**ACTIVITY:**
Make a word-for-word copy of the entries below from their first line through the line with "城北、重信、樽味、持田の各キャンパスとデータセンタを接続するL3サブ [171, 188]", and add nothing.

(Collection entries)

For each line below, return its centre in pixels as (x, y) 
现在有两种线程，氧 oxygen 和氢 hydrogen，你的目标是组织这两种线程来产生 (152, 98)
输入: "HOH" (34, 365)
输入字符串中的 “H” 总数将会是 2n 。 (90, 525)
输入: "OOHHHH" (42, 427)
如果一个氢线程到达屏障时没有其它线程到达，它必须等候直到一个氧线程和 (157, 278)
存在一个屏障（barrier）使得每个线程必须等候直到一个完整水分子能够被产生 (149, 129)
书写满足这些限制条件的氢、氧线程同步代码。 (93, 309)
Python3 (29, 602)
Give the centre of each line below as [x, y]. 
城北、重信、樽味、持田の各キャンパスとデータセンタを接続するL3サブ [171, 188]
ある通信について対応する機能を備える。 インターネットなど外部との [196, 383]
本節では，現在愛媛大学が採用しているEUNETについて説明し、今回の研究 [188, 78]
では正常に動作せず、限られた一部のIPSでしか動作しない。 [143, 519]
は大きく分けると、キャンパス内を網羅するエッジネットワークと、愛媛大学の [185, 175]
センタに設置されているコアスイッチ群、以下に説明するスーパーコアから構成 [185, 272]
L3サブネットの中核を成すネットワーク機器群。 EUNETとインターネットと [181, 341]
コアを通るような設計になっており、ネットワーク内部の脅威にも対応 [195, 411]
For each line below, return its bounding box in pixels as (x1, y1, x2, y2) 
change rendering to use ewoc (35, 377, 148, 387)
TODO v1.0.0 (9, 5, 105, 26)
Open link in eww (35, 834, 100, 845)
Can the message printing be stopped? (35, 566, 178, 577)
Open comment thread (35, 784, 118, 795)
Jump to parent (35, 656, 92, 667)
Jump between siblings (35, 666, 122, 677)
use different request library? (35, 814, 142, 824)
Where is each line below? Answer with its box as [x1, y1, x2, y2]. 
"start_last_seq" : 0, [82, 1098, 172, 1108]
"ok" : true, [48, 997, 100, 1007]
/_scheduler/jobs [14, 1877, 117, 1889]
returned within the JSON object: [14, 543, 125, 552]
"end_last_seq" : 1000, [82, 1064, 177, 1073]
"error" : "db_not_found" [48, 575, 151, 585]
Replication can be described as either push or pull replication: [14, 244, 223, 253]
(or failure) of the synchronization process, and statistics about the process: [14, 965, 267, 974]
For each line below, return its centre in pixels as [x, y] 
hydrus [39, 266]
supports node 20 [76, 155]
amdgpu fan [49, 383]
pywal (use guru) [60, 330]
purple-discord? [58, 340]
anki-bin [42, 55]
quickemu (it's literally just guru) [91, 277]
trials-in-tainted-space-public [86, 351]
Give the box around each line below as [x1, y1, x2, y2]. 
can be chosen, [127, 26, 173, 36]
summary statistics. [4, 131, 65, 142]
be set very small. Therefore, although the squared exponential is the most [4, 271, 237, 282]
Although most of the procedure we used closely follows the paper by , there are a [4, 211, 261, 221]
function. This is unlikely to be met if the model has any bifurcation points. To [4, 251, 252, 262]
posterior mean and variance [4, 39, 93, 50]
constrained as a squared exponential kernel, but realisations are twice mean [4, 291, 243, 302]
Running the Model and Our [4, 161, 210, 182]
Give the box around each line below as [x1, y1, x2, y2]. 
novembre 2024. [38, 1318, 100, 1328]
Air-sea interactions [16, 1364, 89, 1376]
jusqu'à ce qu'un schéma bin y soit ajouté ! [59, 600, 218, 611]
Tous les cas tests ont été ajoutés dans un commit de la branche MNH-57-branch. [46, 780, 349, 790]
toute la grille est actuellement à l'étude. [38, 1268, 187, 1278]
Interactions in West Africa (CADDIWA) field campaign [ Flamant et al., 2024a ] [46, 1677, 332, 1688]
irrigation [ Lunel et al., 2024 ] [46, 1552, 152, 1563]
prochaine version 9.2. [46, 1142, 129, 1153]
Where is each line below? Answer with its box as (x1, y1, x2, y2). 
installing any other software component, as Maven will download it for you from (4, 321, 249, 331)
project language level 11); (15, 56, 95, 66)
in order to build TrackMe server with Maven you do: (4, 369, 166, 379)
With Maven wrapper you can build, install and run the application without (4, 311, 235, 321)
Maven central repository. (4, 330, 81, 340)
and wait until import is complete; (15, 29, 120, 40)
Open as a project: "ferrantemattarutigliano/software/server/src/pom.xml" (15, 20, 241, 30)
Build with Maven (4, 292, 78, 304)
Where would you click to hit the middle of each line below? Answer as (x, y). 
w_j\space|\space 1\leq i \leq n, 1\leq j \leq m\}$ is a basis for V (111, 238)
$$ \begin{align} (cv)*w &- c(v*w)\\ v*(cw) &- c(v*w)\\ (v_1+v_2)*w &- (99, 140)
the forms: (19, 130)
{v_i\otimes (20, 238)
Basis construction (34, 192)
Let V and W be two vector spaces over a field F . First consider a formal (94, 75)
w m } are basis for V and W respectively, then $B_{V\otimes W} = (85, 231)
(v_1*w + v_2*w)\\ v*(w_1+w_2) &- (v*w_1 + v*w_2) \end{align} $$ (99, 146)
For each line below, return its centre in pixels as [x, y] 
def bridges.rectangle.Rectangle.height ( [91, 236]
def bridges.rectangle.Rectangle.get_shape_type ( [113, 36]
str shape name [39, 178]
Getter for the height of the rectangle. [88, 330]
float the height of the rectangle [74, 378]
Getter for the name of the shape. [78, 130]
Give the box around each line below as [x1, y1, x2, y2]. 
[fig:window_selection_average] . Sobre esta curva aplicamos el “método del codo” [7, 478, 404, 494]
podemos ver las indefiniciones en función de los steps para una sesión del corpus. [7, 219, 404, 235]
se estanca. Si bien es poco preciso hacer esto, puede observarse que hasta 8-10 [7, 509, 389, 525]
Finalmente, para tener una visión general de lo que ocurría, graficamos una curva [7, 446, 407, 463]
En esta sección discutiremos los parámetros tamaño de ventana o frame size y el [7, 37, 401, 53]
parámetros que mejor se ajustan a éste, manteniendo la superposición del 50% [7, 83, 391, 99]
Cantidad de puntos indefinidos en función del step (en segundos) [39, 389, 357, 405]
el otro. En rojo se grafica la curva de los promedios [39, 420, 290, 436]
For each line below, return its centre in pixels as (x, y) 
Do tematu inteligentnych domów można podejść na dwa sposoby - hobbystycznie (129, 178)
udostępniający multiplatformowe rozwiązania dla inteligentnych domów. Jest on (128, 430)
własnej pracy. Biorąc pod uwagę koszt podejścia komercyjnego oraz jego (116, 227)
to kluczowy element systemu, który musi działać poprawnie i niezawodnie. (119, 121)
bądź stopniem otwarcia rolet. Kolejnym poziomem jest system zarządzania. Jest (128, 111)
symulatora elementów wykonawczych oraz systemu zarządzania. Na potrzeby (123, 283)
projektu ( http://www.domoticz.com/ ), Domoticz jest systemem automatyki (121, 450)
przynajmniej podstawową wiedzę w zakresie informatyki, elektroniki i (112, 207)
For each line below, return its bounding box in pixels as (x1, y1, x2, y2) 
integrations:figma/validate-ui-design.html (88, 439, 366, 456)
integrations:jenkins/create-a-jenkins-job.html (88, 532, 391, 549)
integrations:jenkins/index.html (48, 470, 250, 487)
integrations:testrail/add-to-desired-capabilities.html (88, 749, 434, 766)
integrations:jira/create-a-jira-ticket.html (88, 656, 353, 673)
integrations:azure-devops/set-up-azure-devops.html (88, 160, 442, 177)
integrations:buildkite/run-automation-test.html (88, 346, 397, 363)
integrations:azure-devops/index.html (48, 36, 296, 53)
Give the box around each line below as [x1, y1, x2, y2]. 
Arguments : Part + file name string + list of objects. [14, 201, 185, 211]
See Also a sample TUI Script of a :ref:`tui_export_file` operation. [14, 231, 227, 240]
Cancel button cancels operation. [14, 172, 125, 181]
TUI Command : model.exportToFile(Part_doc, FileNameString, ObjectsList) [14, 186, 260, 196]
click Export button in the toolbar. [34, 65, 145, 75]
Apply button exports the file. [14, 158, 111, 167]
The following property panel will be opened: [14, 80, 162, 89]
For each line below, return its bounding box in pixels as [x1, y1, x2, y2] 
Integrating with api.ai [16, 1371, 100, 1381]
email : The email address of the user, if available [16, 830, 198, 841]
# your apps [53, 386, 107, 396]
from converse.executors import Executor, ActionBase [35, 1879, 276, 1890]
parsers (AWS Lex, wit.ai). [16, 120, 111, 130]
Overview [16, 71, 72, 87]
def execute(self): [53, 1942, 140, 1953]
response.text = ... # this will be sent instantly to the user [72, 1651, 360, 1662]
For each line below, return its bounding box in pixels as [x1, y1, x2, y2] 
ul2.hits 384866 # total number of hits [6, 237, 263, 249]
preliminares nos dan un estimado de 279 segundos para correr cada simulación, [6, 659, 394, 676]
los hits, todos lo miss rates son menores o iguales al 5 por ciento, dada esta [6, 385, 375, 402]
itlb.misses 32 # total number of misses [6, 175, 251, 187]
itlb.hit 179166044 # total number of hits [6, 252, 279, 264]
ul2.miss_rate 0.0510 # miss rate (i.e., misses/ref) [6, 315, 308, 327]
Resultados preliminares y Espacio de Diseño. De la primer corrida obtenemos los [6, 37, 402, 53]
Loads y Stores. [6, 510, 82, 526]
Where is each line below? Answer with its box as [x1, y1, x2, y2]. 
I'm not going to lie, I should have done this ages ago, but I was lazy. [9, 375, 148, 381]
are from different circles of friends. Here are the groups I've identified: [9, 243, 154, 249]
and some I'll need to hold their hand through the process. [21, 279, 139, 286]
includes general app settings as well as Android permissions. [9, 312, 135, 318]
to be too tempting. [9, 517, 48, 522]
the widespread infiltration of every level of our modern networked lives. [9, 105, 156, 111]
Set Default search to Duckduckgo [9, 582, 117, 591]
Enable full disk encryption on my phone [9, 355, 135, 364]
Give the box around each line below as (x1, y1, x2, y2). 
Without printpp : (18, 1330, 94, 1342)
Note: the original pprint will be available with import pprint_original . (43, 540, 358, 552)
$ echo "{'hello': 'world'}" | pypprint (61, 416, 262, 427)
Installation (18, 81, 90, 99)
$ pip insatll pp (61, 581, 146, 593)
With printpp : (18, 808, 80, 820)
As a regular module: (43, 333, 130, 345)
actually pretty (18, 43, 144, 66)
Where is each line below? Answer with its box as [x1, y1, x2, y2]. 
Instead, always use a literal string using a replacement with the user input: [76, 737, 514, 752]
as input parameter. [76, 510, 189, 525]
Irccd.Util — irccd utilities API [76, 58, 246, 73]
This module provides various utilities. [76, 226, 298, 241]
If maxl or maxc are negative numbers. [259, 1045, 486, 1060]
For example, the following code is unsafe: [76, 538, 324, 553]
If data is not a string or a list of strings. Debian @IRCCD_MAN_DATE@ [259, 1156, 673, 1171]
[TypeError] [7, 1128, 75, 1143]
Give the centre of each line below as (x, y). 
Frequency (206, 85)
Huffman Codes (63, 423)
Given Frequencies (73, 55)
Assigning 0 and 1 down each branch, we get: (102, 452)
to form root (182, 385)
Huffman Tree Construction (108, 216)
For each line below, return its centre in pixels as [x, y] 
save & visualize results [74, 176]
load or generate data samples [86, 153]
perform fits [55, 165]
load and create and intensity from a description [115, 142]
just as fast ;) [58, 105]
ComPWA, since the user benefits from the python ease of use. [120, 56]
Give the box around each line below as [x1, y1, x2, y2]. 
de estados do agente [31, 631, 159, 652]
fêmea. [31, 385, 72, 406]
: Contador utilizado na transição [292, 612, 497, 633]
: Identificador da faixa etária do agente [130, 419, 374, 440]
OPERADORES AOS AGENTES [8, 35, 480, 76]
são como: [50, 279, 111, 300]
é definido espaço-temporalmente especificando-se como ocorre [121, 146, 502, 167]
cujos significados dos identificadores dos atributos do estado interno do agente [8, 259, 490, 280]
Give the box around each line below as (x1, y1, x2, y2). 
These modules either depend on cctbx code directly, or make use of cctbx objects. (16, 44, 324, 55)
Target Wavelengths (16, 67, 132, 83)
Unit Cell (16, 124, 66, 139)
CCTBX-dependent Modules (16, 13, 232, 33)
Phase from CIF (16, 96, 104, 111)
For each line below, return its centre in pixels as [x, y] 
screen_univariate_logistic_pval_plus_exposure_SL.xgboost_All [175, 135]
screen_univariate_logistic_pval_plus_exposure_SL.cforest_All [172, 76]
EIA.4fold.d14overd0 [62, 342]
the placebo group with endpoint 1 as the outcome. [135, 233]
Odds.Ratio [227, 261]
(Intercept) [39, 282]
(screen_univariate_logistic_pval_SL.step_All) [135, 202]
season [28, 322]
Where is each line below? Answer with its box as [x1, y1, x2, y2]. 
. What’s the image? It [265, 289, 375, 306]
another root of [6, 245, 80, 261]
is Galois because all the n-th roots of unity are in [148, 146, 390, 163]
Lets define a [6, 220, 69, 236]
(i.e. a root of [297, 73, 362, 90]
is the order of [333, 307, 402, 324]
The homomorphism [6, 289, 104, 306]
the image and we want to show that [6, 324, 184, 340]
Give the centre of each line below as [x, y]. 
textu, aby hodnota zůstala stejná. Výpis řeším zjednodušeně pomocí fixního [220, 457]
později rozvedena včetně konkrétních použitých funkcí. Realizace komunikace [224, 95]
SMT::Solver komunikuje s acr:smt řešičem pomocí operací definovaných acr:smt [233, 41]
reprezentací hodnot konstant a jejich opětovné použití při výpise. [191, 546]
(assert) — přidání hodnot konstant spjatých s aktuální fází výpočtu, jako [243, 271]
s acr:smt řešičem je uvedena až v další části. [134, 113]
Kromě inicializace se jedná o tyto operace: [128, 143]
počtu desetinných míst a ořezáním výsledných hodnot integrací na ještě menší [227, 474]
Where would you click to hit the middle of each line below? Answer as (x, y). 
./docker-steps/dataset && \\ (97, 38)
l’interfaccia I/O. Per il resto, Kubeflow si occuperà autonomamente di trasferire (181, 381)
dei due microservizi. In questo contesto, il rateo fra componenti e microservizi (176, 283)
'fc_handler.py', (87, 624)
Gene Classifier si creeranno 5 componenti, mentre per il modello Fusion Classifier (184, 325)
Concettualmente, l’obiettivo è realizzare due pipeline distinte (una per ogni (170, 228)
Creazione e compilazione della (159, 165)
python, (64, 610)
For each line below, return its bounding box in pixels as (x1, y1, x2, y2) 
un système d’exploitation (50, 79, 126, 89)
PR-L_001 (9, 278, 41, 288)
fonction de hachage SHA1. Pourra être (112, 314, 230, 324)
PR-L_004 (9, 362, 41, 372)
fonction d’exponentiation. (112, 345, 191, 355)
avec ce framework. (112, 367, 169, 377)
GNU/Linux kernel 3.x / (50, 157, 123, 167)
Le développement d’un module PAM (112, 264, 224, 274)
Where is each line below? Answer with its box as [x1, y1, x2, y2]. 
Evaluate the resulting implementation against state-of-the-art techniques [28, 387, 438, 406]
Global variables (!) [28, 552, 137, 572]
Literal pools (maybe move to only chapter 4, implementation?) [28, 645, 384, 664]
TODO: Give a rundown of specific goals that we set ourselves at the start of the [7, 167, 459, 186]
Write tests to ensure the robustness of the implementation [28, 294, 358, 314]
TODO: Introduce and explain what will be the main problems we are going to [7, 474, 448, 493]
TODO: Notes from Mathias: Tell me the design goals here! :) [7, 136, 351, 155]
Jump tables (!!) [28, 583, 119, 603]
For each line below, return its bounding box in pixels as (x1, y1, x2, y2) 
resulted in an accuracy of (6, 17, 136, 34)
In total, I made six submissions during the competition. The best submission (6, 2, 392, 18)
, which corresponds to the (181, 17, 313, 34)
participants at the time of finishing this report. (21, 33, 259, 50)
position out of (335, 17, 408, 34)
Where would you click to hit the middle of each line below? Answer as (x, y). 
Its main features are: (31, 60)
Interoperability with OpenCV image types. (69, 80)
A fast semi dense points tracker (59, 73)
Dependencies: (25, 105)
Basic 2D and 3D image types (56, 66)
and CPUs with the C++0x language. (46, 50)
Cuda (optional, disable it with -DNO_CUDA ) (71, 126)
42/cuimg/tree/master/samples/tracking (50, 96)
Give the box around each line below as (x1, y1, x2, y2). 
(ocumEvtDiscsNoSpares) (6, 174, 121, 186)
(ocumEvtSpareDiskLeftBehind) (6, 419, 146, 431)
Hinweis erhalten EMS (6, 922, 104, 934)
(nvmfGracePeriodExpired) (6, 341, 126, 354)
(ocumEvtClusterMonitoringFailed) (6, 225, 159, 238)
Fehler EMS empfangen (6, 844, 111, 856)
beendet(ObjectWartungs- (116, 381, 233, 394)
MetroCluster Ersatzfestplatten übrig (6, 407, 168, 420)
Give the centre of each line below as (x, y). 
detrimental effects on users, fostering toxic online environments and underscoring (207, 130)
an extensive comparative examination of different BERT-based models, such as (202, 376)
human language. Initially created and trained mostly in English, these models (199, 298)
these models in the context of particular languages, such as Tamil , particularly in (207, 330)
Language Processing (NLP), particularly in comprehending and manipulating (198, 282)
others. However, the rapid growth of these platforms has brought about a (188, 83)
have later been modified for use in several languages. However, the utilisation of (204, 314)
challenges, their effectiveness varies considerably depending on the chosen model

**RESPONSE FOR THIS EXERCISE:**
For each line below, return its centre in pixels as (x, y) 
现在有两种线程，氧 oxygen 和氢 hydrogen，你的目标是组织这两种线程来产生 (152, 98)
输入: "HOH" (34, 365)
输入字符串中的 “H” 总数将会是 2n 。 (90, 525)
输入: "OOHHHH" (42, 427)
如果一个氢线程到达屏障时没有其它线程到达，它必须等候直到一个氧线程和 (157, 278)
存在一个屏障（barrier）使得每个线程必须等候直到一个完整水分子能够被产生 (149, 129)
书写满足这些限制条件的氢、氧线程同步代码。 (93, 309)
Python3 (29, 602)
Give the centre of each line below as [x, y]. 
城北、重信、樽味、持田の各キャンパスとデータセンタを接続するL3サブ [171, 188]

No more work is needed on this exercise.